Throughout his academic life, Veblen supported radical causes, showing special sympathies for the Industrial Workers of the World and the conscientious objectors who resisted service in World War I. Publicly, however, Veblen did not make for a loud or challenging presence in American politics; he led no political movement or party to advance progressive agendas; he lent his name to no sectarian program of social change; indeed, he rarely, if ever, voted. Overall, he played little active role in conventional or subversive politics.
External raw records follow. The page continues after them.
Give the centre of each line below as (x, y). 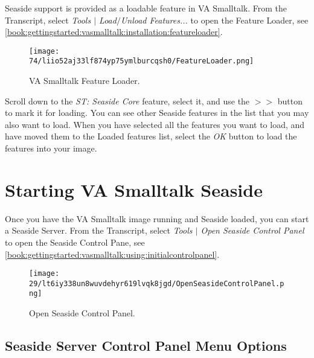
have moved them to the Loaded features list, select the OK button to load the (151, 136)
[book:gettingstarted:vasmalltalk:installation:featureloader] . (114, 32)
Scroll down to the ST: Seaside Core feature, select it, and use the (127, 101)
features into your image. (51, 148)
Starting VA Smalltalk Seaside (134, 189)
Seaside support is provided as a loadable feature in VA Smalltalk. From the (146, 8)
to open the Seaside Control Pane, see (75, 242)
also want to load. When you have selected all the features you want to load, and (155, 124)
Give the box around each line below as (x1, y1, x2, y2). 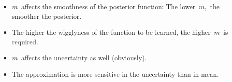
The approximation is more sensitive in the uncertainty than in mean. (12, 68, 219, 79)
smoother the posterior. (12, 11, 82, 21)
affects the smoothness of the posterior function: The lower (21, 1, 196, 11)
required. (12, 36, 38, 46)
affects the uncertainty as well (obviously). (21, 53, 147, 63)
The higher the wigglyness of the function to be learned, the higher (12, 27, 211, 37)
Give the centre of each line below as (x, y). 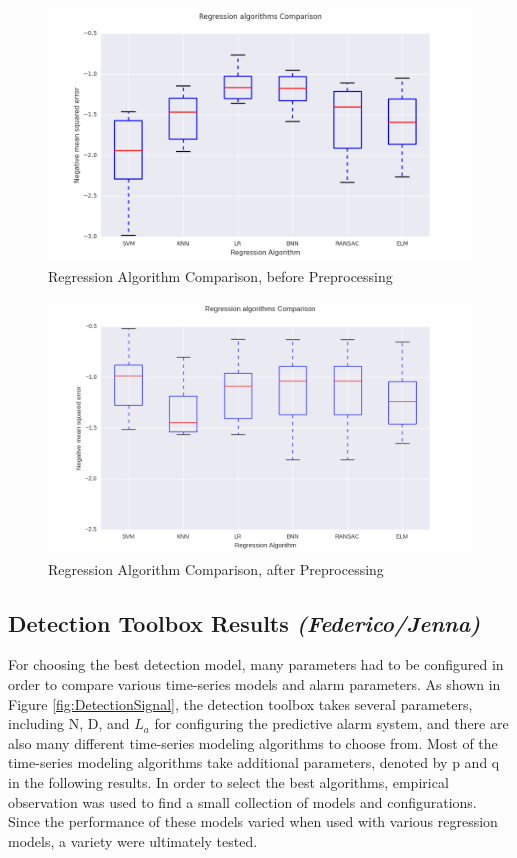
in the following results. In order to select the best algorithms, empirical (228, 781)
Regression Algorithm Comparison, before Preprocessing (220, 275)
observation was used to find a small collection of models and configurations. (242, 801)
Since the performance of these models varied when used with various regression (253, 821)
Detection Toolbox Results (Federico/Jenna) (244, 622)
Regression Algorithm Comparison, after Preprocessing (216, 568)
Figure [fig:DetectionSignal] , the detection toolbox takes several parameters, (240, 703)
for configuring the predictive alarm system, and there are (331, 723)
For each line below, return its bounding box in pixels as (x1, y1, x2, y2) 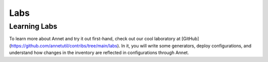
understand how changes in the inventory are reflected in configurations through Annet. (9, 50, 189, 56)
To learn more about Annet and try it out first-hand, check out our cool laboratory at (9, 36, 181, 42)
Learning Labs (9, 22, 58, 31)
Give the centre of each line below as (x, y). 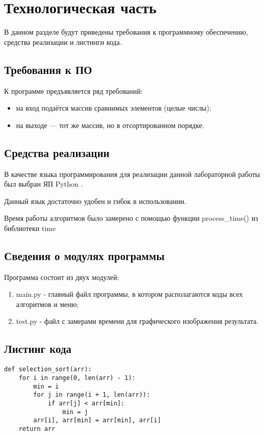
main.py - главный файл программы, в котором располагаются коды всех (129, 294)
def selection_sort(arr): (48, 369)
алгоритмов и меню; (47, 304)
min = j (75, 412)
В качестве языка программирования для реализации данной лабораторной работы (132, 174)
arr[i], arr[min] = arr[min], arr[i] (97, 420)
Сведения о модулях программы (84, 255)
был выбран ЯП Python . (44, 184)
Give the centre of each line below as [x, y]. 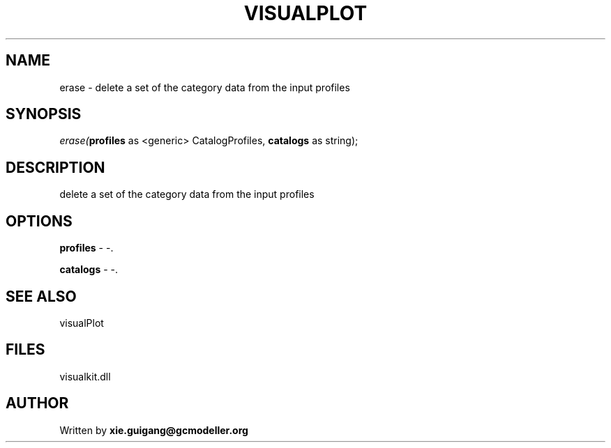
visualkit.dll [85, 376]
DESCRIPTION [55, 167]
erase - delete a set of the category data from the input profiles [205, 87]
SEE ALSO [41, 296]
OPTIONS [39, 221]
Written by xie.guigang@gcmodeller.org [154, 430]
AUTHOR [37, 403]
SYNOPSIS [44, 114]
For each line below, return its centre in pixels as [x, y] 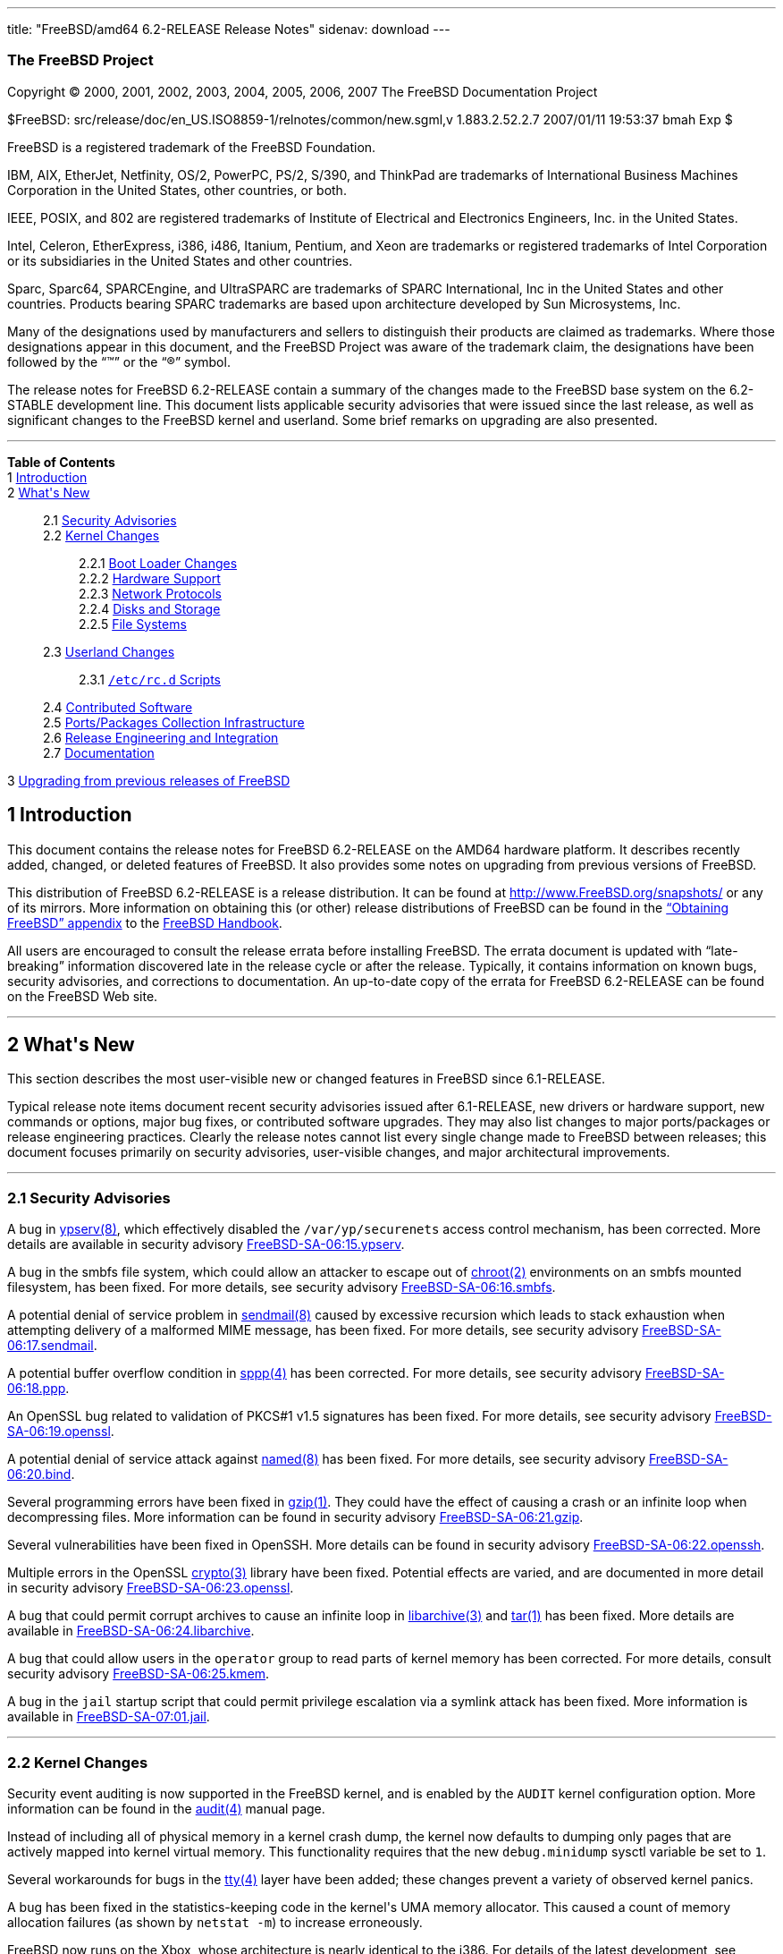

He might well be the exemplar of the late 20th century tenured radical, except that Veblen did not win lasting tenure or security at any university, nor did he show any willingness to modify his opinions in order to win permanent employment. His outspoken criticisms of the existing order did considerable harm to his academic career, probably more harm, in fact, than the colorful liaisons of his academic legend. Though he did not act aggressively in politics, Veblen did have a strong social and political voice, whose utterances were made in books and essays that penetrated the mysteries of the human situation. With wit, irony, and sobering logic, his work questioned the seemingly solid foundations of conventional society; his was the influence of insubordinate ideas, ideas whose effects could be traced in such varied 20th century American movements as technocracy, socialism, the New Deal, feminism, and especially, through the influence of others who took him seriously, such as C. Wright Mills, the radical movements of the 1960s and beyond. To read Veblen, then, is to become acquainted with a reservoir of radical thinking touching issues of culture, history, consumption, technology, the business cycle, corporate behavior, waste, inequality, democracy, war and power.